The objectives of this paper are to investigate the tradeoffs between a
physically constrained neural network and a deep, convolutional neural
network and to design a combined ML approach (“VarioCNN”). Our
solution is provided in the framework of a cyberinfrastructure that
includes a newly designed ML software, GEOCLASS-image, modern
high-resolution satellite image datasets (Maxar WorldView data) and
instructions/descriptions that may facilitate solving similar spatial
classification problems. Combining the advantages of the
physically-driven connectionist-geostatistical classification method
with those of an efficient CNN, VarioCNN, provides a means for rapid and
efficient extraction of complex geophysical information from submeter
resolution satellite imagery. A retraining loop overcomes the
difficulties of creating a labeled training data set.

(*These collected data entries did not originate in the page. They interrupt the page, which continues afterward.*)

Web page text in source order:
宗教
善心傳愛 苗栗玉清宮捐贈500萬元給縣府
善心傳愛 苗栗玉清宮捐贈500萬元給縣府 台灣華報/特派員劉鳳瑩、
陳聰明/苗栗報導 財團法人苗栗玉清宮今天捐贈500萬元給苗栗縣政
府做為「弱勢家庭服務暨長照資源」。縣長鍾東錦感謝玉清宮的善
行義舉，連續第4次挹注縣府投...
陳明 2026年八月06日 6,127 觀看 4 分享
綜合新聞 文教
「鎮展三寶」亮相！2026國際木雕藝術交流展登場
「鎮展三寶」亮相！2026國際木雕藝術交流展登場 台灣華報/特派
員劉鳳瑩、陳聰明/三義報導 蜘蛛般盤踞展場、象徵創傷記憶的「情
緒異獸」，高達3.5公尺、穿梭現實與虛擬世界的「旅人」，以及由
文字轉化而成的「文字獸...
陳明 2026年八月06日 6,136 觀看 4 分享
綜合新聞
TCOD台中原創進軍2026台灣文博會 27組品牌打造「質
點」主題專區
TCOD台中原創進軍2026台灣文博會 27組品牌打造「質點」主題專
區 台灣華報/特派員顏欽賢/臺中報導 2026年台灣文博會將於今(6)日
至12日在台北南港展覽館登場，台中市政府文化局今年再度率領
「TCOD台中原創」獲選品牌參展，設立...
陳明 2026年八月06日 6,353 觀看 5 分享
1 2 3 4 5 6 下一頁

Computational analyses and developments are centered on a specific, but
generalizable, geophysical problem: The classification of crevasse types
that form during the surge of a glacier system. A surge is a glacial
catastrophe, an acceleration of a glacier to typically 100-200 times its
normal velocity, which for a marine-terminating glacier leads to sudden
and substantial mass transfer from the cryosphere to the oceans,
contributing significantly to sea-level-rise. The sudden and rapid
acceleration characteristic of a surge results in formation of
crevasses, whose spatial characteristics provide informants on the
ice-dynamic processes that occur during the surge. GEOCLASS-image is
applied to study the current (2016-2024) surge in the Negribreen Glacier
System, Svalbard. The geophysical result is a description of the
structural evolution and expansion of the surge, based on crevasse types
that capture ice deformation in 6 simplified classes.